Consentimiento espiritual en un teatro de guerra

Llamar a este trabajo “monitoreo” puede perder su esencia. Antes de que cada patrulla mensual parta río arriba, un anciano viaja a Puerto Caimán para realizar rituales protectores —un escudo para la familia que se marcha y una consulta con los vecinos invisibles. En la cosmovisión bora y miraña, el consentimiento es un límite que se siente antes de cruzarlo. “Es crucial que el mayor tome esa precaución, desde el lado cultural, para que los guardias puedan llegar a su área”, dijo Cubeo. Si el anciano “encuentra, en sus pensamientos, que la familia no puede ir, ese mandato se respeta”, explicó a Mongabay.

A su alrededor, el mapa se agita. Facciones disidentes leales a alias como “Iván Mordisco” y “Calarcá” prueban nuevos frentes. Las dragas ilegales exploran nuevos arroyos. Los misioneros ponen a prueba el principio de no contacto con las más peligrosas de las buenas intenciones. Los biólogos de Parques no pueden entrar; los niños de Manacaro todavía deben aprender dónde están los salados, qué senderos pertenecen a la temporada, y cuándo dar un paso atrás porque alguien que prefiere no ser visto ha dicho, sin palabras, no hoy.

La lección para Bogotá no es pintoresca. Los protocolos rituales descritos a Mongabay son operativos: un sistema de consentimiento en una región donde el alcance de la ley es frágil. Si los ancianos dicen esperar, la república debería aprender a esperar.

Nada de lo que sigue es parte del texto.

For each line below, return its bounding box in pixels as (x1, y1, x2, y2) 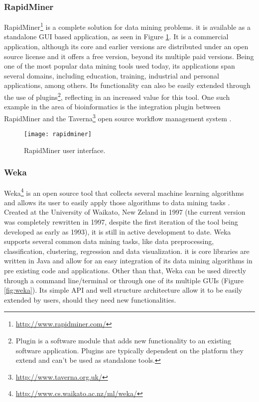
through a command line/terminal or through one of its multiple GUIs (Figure (4, 275, 244, 285)
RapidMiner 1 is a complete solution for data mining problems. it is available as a (4, 20, 251, 32)
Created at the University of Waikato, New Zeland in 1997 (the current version (4, 207, 246, 217)
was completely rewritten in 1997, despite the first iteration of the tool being (4, 217, 238, 227)
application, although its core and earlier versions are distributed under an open (4, 41, 249, 52)
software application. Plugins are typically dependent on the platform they (15, 345, 244, 355)
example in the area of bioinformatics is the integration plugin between (4, 101, 221, 112)
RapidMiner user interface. (24, 145, 106, 155)
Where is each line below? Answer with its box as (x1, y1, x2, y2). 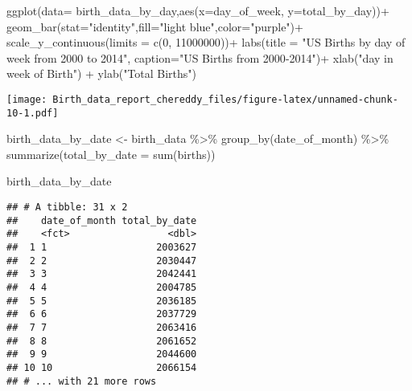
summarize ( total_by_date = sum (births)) (6, 145, 216, 162)
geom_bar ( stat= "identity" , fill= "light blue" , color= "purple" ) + (6, 18, 303, 35)
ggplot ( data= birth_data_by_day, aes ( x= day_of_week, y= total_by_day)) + (6, 2, 389, 18)
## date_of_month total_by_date (6, 214, 197, 226)
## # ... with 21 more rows (6, 375, 157, 387)
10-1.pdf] (6, 107, 59, 119)
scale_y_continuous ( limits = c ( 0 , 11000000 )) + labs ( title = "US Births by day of (6, 34, 406, 51)
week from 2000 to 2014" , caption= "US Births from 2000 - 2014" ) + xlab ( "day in (6, 49, 393, 66)
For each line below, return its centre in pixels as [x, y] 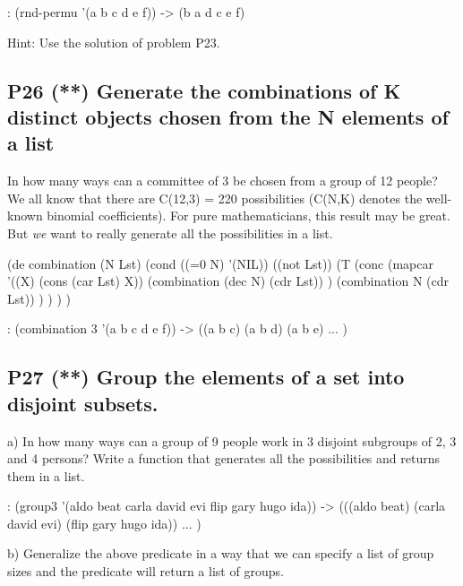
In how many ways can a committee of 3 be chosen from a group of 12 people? [223, 181]
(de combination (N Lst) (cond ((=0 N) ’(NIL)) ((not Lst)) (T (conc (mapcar [220, 263]
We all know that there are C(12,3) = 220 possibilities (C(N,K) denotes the [215, 198]
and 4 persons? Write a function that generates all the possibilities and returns [223, 458]
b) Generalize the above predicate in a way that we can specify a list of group [221, 553]
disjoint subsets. [83, 403]
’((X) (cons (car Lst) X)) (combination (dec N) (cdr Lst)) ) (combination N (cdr [228, 281]
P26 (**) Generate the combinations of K [204, 90]
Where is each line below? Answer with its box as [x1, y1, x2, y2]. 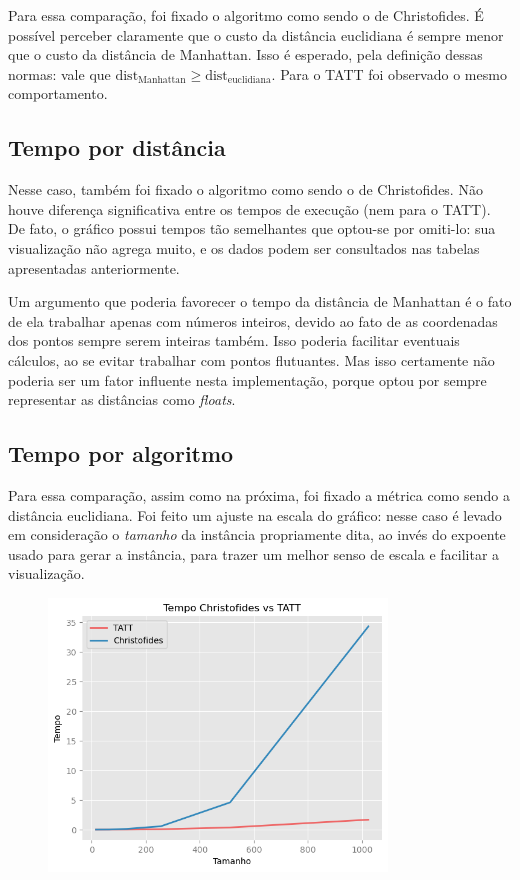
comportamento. [8, 83, 108, 104]
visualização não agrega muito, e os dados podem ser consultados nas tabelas [8, 237, 480, 258]
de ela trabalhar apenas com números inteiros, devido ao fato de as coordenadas [8, 310, 498, 331]
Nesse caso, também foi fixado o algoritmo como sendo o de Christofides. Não [8, 179, 483, 200]
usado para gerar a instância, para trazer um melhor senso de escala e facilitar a [8, 543, 500, 564]
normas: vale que [8, 63, 111, 84]
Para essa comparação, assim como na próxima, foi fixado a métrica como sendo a [8, 484, 510, 505]
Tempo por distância [8, 132, 226, 163]
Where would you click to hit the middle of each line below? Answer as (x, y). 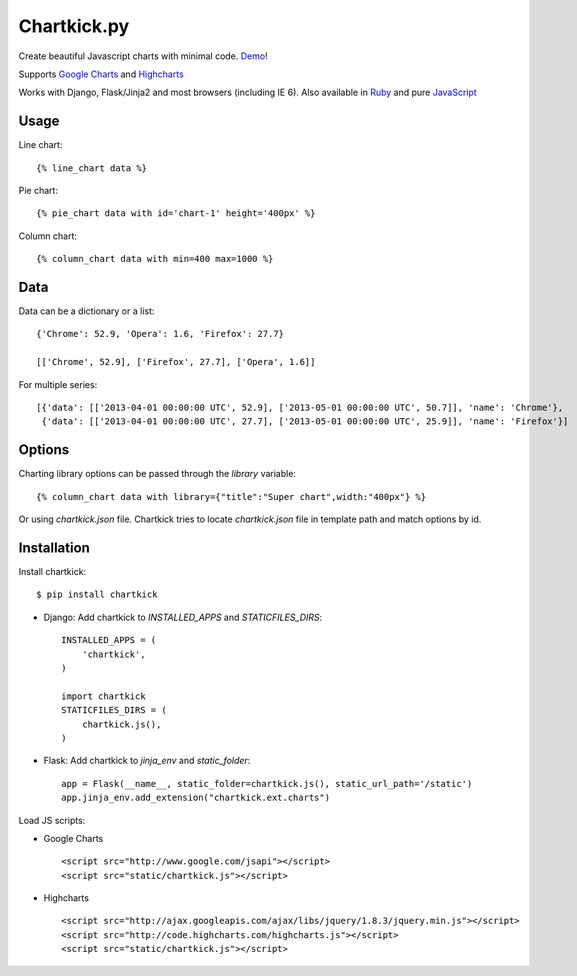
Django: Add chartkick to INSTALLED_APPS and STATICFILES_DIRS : (183, 617)
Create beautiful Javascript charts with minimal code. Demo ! (143, 56)
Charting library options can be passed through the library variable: (157, 474)
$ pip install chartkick (97, 594)
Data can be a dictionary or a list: (86, 311)
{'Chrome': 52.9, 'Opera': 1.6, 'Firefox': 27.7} (160, 334)
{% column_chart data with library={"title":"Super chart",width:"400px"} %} (231, 496)
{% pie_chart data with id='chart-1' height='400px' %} (176, 213)
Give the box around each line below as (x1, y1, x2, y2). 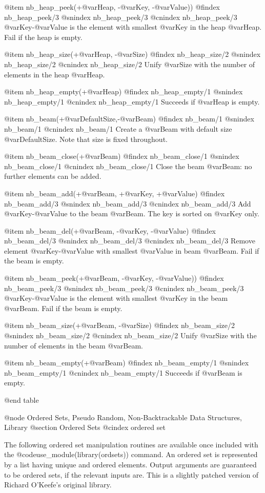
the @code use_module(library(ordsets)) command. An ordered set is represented (4, 449, 258, 460)
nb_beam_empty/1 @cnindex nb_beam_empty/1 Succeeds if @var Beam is (4, 367, 242, 378)
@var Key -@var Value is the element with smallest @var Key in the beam (4, 293, 228, 303)
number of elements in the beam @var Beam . (4, 340, 144, 351)
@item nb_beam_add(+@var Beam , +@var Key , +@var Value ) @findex (4, 188, 225, 198)
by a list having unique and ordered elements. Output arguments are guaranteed (4, 459, 257, 469)
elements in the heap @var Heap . (4, 69, 105, 79)
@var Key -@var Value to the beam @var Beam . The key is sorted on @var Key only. (4, 208, 259, 219)
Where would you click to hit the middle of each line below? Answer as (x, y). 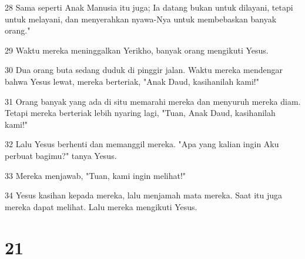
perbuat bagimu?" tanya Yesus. (61, 155)
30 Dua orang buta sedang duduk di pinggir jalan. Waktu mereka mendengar (144, 70)
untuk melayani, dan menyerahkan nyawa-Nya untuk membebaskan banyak (141, 19)
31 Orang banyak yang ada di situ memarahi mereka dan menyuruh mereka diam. (153, 101)
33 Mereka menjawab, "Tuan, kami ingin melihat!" (95, 175)
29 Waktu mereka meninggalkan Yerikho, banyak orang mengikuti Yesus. (137, 50)
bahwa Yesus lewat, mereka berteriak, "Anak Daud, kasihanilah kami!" (132, 81)
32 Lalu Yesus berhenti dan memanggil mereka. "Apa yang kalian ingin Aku (142, 144)
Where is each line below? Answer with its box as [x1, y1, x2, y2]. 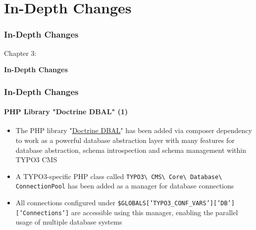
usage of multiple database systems [15, 217, 122, 227]
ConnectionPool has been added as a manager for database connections [15, 181, 234, 191]
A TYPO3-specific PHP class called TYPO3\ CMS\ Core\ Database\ [15, 171, 222, 181]
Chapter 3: [4, 47, 37, 58]
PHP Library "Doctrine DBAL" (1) [4, 106, 128, 117]
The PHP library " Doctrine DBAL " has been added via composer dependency [15, 125, 252, 136]
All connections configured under [15, 197, 116, 208]
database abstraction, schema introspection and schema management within [15, 144, 246, 155]
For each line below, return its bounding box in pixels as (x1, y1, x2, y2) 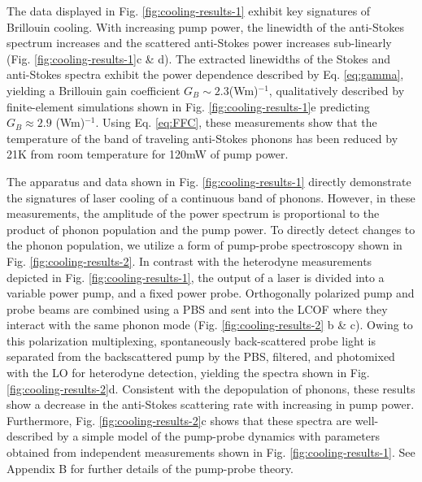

De la evidencia local a las garantías nacionales

Existe algo de estructura. Tras la presión de organizaciones indígenas y civiles, el Ministerio del Interior creó en 2018 la CNPIA —la Comisión Nacional para la Prevención y Protección de los Derechos de los Pueblos Indígenas en Aislamiento. “El comité es la instancia para tomar decisiones y entender la protección territorial de estas comunidades”, dijo a Mongabay David Novoa, coordinador territorial de ACT para pueblos aislados. Cuando funciona, la CNPIA convierte los hallazgos locales en acción nacional.

Y hay prueba de concepto. En 2023, la Unidad de Restitución de Tierras de Colombia adoptó una medida preventiva para proteger a los Yuri, Passé y comunidades vecinas ante la presión minera sobre el río Puré. Esa medida no surgió de la nada; ascendió desde las canoas hasta las hojas de cálculo, hasta llegar al papel oficial. Los siguientes pasos son obvios —y atrasados. Construir un tablero integrado que fusione los registros de patrullas comunitarias con la inteligencia departamental. Financiar las asambleas mensuales en Manacaro y Curare–Los Ingleses como los motores de gobernanza que ya son. Capacitar a más mujeres y jóvenes como administradores de datos para que el modelo se replique en lugares como Arica, cerca de las fronteras con Perú y Brasil.

Luego, pasar del papel al perímetro. Declarar y hacer cumplir “zonas intangibles” donde ningún forastero —ni prospectores ni misioneros— pueda poner un pie. Dotar a la Fiscalía General para tratar las incursiones como crímenes contra la vida, no como retrasos administrativos. Reforzar Parques Nacionales para que sus biólogos puedan regresar junto a, no en lugar de, los monitores comunitarios. Nada de esto es caridad; es constitucional. El derecho de los pueblos indígenas a permanecer no contactados es un derecho que debe defenderse, no solo reconocerse.

La información recopilada debe proteger el territorio, los Yuri y Passé, y los otros 16 pueblos de los que tenemos indicios”, dijo Silva. El objetivo parece modesto solo porque la magnitud de la amenaza no lo es.

Si el reconocimiento sigue siendo solo una frase en el registro, sonará como un epitafio. Si, en cambio, Colombia financia, confía y defiende los sistemas comunitarios que obligaron al reconocimiento, puede convertir una verdad frágil en una garantía duradera. El modelo ya está en el río: consentimiento ritual trenzado con teledetección, el consejo de los mayores junto con Excel, hijas registrando datos junto a abuelas.

El Caquetá sigue fluyendo. Parques Nacionales sigue, por ahora, fuera del alcance de muchos de los funcionarios encargados de su protección. En Manacaro, una madre enciende un motor fuera de borda mientras su hijo anota la línea de agua; en Puerto Caimán, un anciano mira al oriente y pide—primero—que se le permita pedir. El destino de los pueblos no contactados de Colombia puede depender de si el país está dispuesto a llamar a esa secuencia por su verdadero nombre: gobernanza.